--- START ---

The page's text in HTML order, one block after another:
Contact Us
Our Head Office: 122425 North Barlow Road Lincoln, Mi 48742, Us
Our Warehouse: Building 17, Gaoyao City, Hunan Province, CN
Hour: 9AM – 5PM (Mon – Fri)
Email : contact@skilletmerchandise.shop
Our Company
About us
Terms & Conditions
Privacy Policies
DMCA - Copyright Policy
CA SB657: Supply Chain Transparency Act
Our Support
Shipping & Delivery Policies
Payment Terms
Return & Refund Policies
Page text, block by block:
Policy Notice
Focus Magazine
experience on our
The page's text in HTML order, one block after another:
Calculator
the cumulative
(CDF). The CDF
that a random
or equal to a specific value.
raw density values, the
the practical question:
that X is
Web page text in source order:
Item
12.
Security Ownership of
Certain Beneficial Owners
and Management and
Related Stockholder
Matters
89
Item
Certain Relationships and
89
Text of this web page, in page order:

--- END ---
--- START ---

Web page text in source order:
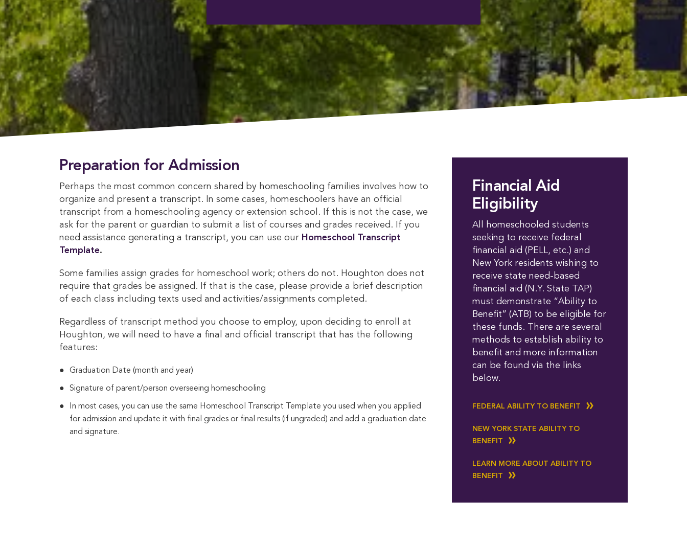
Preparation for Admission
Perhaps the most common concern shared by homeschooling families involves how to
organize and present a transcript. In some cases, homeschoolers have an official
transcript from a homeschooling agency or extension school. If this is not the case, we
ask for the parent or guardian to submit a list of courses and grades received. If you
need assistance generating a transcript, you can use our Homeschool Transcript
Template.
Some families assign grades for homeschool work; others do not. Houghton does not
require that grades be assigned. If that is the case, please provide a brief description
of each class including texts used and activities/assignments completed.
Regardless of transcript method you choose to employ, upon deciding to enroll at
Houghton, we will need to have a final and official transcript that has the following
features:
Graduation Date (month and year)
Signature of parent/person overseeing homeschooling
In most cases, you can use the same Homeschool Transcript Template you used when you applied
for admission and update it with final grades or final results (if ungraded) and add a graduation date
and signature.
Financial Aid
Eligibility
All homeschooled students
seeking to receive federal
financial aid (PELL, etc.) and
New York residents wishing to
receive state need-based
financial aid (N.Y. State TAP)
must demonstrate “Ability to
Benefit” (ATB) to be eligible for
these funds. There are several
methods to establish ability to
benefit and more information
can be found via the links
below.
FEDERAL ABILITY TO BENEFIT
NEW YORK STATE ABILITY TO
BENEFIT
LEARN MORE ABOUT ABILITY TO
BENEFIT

--- END ---

[DIRECTIONS FOR THIS TASK] Your task is to restate, word for word, only those lines above that fall between the line holding "Page text, block" and the line holding "Text of this", inclusive.

[PROBLEM SOLUTION]
Page text, block by block:
Policy Notice
Focus Magazine
experience on our
The page's text in HTML order, one block after another:
Calculator
the cumulative
(CDF). The CDF
that a random
or equal to a specific value.
raw density values, the
the practical question:
that X is
Web page text in source order:
Item
12.
Security Ownership of
Certain Beneficial Owners
and Management and
Related Stockholder
Matters
89
Item
Certain Relationships and
89
Text of this web page, in page order:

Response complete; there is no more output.